I am settling into Sydney life. My truckload of earthly goods has crossed the deserts of Central Australia and will arrive in a couple of days. Sorting through that will keep me very busy.
I’ve taken to brisk one-hour early morning walks in a serious way. The streets around where I am living in Dover Heights in Sydney’s Eastern Suburbs offer very steep streets for wonderful aerobic workouts.
Today as I walked to the famous Bondi Beach in the cool pre-dawn air I was recalling how, in order to maintain his health, my Spiritual Master Srila Prabhupada walked everyday at the same time, practically rain or shine, for years.
In fact, as the sun rose over the thundering surf, Prabhupada took a couple of walks at Bondi Beach during his first visit to Sydney in 1971. I described this in my biography “The Great Transcendental Adventure”.
I was also thinking this morning (I do a lot of serious pondering while I walk) of how we have to be quite careful about what we meditate on during our life, since the sum total of what’s on our mind at the time of our death will carry us to our next life.
When I returned home I opened up my email, and someone had sent me this well-known story. Quite pertinent, I thought. So here it is:
The Brahmana and the Prostitute
Once, near the peaceful village of Vrndavana, the transcendental place where Krsna manifested His pastimes on earth, there lived a scholarly brahmana (priest) and servant of Krsna. Opposite his home, there lived a prostitute.
As a daily observance, the brahmana would sit in his doorway and recite the Gita and Srimad Bhagavatam, then cook offering for the Deities in the Temple. His cooking abilities were famous throughout the land. Meanwhile, across the street, the prostitute would tend to her business.
As the years passed, the brahmana grew ever more disturbed by the prostitute.
‘Just see how lowly and disgusting she is. How can such a low life ever leave her disgraceful body near the beautiful land of Vrndavana!’ He would proudly and arrogantly think this to himself, then continue with his recitation while cooking various preparations.
It so happened that both the brahmana and the prostitute died at the same time. To the brahmana’s surprise, the Vishnudutas (the Lord of Vaikuntha’s messengers) came to deliver the prostitute while the Yamadutas (the Lord of Death’s messengers) came for him.
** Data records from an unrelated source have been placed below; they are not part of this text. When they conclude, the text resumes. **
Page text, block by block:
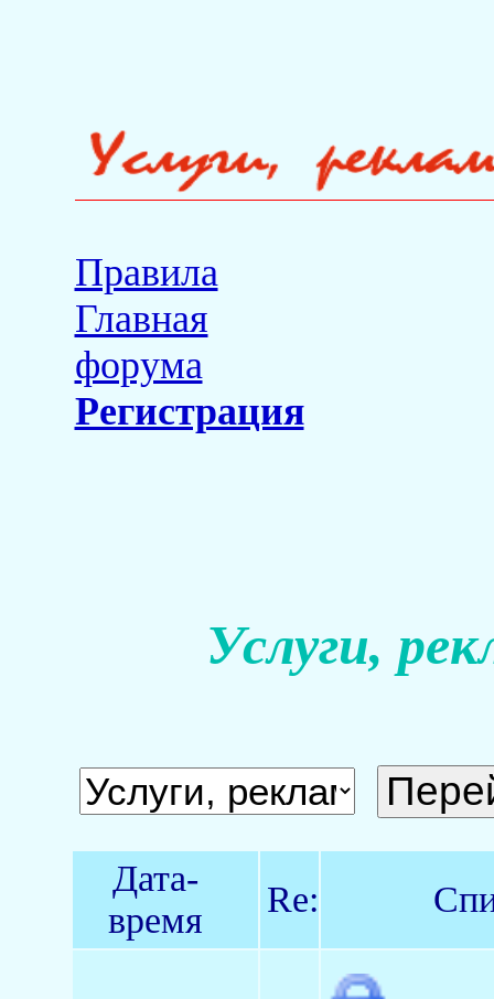
Правила
Главная
форума
Регистрация
Услуги,
Дата-
время
Re:

‘What is this’? he protested to the Yamadutas. ‘There must be some mistake!’
The Yamadutas replied,
‘My dear brahmana, there is no mistake. While you were busy meditating on the lowly activities of the prostitute, she listened to you recite the Gita and prayed that she could one day elevate herself to your position.
In this way the prostitute achieved liberation while you only degraded yourself to take birth on a planet of prostitutes.’